▸ **Try it**
Your answer should repeat the entries in full, exactly as given, with no pictures.

Collection entries
.....

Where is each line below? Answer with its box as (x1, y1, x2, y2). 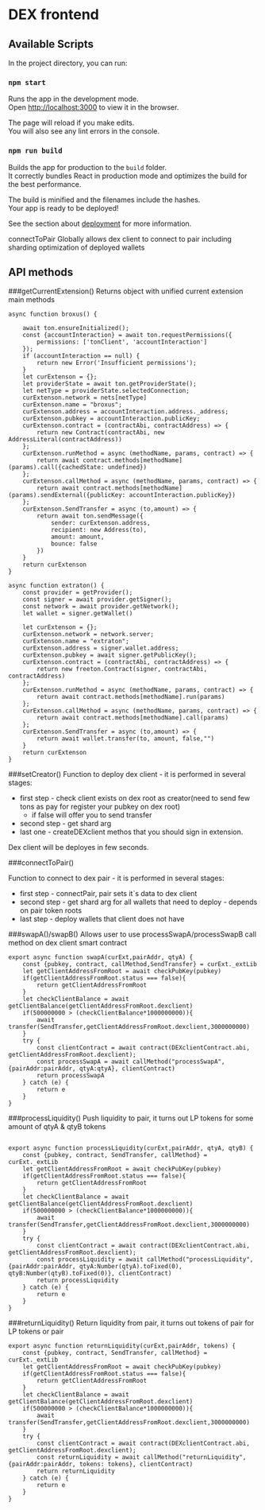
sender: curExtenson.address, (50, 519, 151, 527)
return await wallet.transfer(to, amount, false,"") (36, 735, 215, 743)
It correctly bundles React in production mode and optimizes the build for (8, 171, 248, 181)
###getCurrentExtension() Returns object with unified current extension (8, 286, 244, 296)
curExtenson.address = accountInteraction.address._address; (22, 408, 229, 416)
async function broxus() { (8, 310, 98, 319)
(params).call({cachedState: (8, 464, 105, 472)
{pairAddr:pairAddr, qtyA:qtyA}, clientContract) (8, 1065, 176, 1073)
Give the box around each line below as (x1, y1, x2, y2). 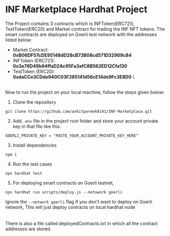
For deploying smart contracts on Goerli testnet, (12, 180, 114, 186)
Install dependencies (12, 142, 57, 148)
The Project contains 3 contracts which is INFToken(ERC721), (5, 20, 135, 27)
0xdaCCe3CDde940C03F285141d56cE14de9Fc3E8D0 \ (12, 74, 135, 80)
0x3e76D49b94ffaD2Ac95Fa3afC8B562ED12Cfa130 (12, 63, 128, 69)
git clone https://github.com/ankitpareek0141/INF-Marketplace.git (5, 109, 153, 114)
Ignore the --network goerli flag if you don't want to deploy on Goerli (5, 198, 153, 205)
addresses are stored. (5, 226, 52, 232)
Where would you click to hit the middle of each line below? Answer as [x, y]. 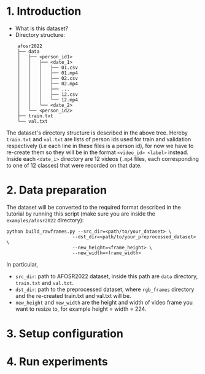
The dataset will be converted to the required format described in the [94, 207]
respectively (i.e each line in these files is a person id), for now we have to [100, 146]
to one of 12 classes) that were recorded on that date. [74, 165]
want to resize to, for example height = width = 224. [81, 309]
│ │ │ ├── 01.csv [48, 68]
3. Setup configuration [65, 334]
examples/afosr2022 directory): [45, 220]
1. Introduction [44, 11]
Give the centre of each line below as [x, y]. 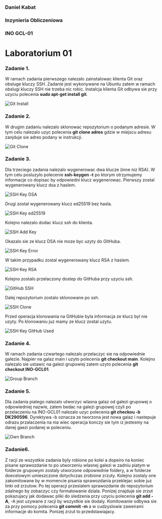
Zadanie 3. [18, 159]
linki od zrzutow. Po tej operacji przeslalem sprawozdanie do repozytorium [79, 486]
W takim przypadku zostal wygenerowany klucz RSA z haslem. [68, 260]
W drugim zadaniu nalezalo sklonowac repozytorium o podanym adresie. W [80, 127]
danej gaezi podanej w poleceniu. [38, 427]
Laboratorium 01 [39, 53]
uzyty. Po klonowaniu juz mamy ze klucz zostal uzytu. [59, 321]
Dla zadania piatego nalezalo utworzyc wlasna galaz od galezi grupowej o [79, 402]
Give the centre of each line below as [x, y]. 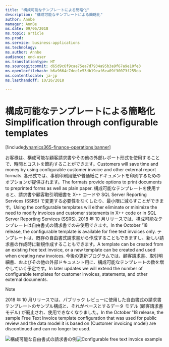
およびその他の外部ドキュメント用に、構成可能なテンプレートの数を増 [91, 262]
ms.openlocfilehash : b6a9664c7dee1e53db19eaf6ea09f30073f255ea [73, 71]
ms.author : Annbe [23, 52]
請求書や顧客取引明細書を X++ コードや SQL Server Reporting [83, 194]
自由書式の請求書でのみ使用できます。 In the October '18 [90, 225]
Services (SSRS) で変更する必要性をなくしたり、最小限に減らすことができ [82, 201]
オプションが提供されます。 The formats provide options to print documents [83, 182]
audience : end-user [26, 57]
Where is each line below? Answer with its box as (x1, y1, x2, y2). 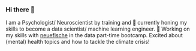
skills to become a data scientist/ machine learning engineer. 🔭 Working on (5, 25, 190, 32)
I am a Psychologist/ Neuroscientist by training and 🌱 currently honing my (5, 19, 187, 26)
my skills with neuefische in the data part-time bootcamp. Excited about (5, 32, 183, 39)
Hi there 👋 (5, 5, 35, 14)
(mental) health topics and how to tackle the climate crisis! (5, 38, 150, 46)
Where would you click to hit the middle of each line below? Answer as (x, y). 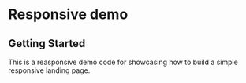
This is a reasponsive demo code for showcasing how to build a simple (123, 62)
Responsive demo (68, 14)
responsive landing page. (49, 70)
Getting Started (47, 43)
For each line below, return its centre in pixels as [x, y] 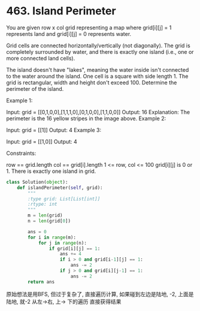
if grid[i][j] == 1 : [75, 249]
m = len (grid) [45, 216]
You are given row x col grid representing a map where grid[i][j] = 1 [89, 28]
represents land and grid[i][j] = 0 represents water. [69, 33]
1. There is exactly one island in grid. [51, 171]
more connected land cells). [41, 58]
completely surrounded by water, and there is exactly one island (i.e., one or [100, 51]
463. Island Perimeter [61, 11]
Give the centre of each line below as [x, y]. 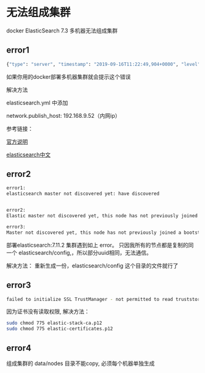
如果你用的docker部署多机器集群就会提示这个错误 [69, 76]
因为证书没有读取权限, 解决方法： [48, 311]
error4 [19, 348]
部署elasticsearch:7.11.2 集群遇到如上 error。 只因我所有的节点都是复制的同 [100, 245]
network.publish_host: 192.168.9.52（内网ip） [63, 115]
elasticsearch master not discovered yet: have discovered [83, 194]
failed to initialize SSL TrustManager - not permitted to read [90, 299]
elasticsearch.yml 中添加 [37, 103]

.....

▸ **Answer**
Where is each line below? Answer with its box as (x1, y1, x2, y2). 
sender: curExtenson.address, (50, 519, 151, 527)
return await wallet.transfer(to, amount, false,"") (36, 735, 215, 743)
It correctly bundles React in production mode and optimizes the build for (8, 171, 248, 181)
###getCurrentExtension() Returns object with unified current extension (8, 286, 244, 296)
curExtenson.address = accountInteraction.address._address; (22, 408, 229, 416)
async function broxus() { (8, 310, 98, 319)
(params).call({cachedState: (8, 464, 105, 472)
{pairAddr:pairAddr, qtyA:qtyA}, clientContract) (8, 1065, 176, 1073)
Give the box around each line below as (x1, y1, x2, y2). 
For deploying smart contracts on Goerli testnet, (12, 180, 114, 186)
Install dependencies (12, 142, 57, 148)
The Project contains 3 contracts which is INFToken(ERC721), (5, 20, 135, 27)
0xdaCCe3CDde940C03F285141d56cE14de9Fc3E8D0 \ (12, 74, 135, 80)
0x3e76D49b94ffaD2Ac95Fa3afC8B562ED12Cfa130 (12, 63, 128, 69)
git clone https://github.com/ankitpareek0141/INF-Marketplace.git (5, 109, 153, 114)
Ignore the --network goerli flag if you don't want to deploy on Goerli (5, 198, 153, 205)
addresses are stored. (5, 226, 52, 232)
Where would you click to hit the middle of each line below? Answer as [x, y]. 
The dataset will be converted to the required format described in the [94, 207]
respectively (i.e each line in these files is a person id), for now we have to [100, 146]
to one of 12 classes) that were recorded on that date. [74, 165]
want to resize to, for example height = width = 224. [81, 309]
│ │ │ ├── 01.csv [48, 68]
3. Setup configuration [65, 334]
examples/afosr2022 directory): [45, 220]
1. Introduction [44, 11]
Give the centre of each line below as [x, y]. 
Zadanie 3. [18, 159]
linki od zrzutow. Po tej operacji przeslalem sprawozdanie do repozytorium [79, 486]
W takim przypadku zostal wygenerowany klucz RSA z haslem. [68, 260]
W drugim zadaniu nalezalo sklonowac repozytorium o podanym adresie. W [80, 127]
danej gaezi podanej w poleceniu. [38, 427]
Laboratorium 01 [39, 53]
uzyty. Po klonowaniu juz mamy ze klucz zostal uzytu. [59, 321]
Dla zadania piatego nalezalo utworzyc wlasna galaz od galezi grupowej o [79, 402]
Give the centre of each line below as [x, y]. 
およびその他の外部ドキュメント用に、構成可能なテンプレートの数を増 [91, 262]
ms.openlocfilehash : b6a9664c7dee1e53db19eaf6ea09f30073f255ea [73, 71]
ms.author : Annbe [23, 52]
請求書や顧客取引明細書を X++ コードや SQL Server Reporting [83, 194]
自由書式の請求書でのみ使用できます。 In the October '18 [90, 225]
Services (SSRS) で変更する必要性をなくしたり、最小限に減らすことができ [82, 201]
オプションが提供されます。 The formats provide options to print documents [83, 182]
audience : end-user [26, 57]
Where is each line below? Answer with its box as (x1, y1, x2, y2). 
skills to become a data scientist/ machine learning engineer. 🔭 Working on (5, 25, 190, 32)
I am a Psychologist/ Neuroscientist by training and 🌱 currently honing my (5, 19, 187, 26)
my skills with neuefische in the data part-time bootcamp. Excited about (5, 32, 183, 39)
Hi there 👋 (5, 5, 35, 14)
(mental) health topics and how to tackle the climate crisis! (5, 38, 150, 46)
Where would you click to hit the middle of each line below? Answer as (x, y). 
This is a reasponsive demo code for showcasing how to build a simple (123, 62)
Responsive demo (68, 14)
responsive landing page. (49, 70)
Getting Started (47, 43)
For each line below, return its centre in pixels as [x, y] 
if grid[i][j] == 1 : [75, 249]
m = len (grid) [45, 216]
You are given row x col grid representing a map where grid[i][j] = 1 [89, 28]
represents land and grid[i][j] = 0 represents water. [69, 33]
1. There is exactly one island in grid. [51, 171]
more connected land cells). [41, 58]
completely surrounded by water, and there is exactly one island (i.e., one or [100, 51]
463. Island Perimeter [61, 11]
Give the centre of each line below as [x, y]. 
如果你用的docker部署多机器集群就会提示这个错误 [69, 76]
因为证书没有读取权限, 解决方法： [48, 311]
error4 [19, 348]
部署elasticsearch:7.11.2 集群遇到如上 error。 只因我所有的节点都是复制的同 [100, 245]
network.publish_host: 192.168.9.52（内网ip） [63, 115]
elasticsearch master not discovered yet: have discovered [83, 194]
failed to initialize SSL TrustManager - not permitted to read [90, 299]
elasticsearch.yml 中添加 [37, 103]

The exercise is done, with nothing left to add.